@crusom that’s the beauty (and curse) of C - it treats literally everything as binary numeric data, with “types” only instructing the rest of the code and the compiler how to deal with it. A char is literally just a byte-sized int IIRC. Hell, headers defining stuff like uint8 basically do
typedef uint8 unsigned char xD The thing that illustrates that approach best is the union type. You declare a structure where every member uses the same memory - it’s only the size of its biggest member. So you can at all times, with the compiler’s blessing, just look at the raw binary data of one type by requesting it to be read as another type.
It’s as fascinating as it’s barely useful and usually a bad practice. This kind of binary voodoo is what makes C a pain to work with for people used to the comforts of high-level languages.

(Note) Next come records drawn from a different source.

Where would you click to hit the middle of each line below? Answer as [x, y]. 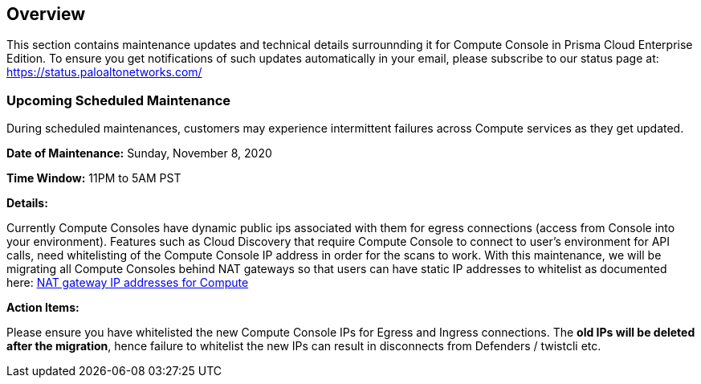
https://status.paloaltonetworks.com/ [104, 72]
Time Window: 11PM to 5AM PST [94, 178]
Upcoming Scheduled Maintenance [119, 100]
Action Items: [43, 308]
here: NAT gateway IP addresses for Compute [128, 283]
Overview [46, 14]
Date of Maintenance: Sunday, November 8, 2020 [139, 153]

@crusom idk either, there are legit use cases where they are the right tool for the job.
This discussion reminded me of another C weirdness - the int type itself. C was designed so that the int was the size of a processor word, making its size architecture-dependent. They warned about that in the books, all of the cool libraries used type aliases to explicitly declare (u)int32 wherever needed, yet when 64-bit processors arrived… int being 32-bit was so engrained in the ecosystem that they gave up. And so despite what you may have learned, int is 32-bit even on a 64-bit architecture, because the potential problems of changing it mounted up too high.
I was quite surprised when I was playing with Julia’s C interface and discovered that
Cint is an alias of
Int32, prompting me to go down the rabbit hole of “why?” and “but wait, I thought…”. Julia, in contrast, avoids this problem by declaring
Int64 types and aliasing
Int to whatever is native to the architecture.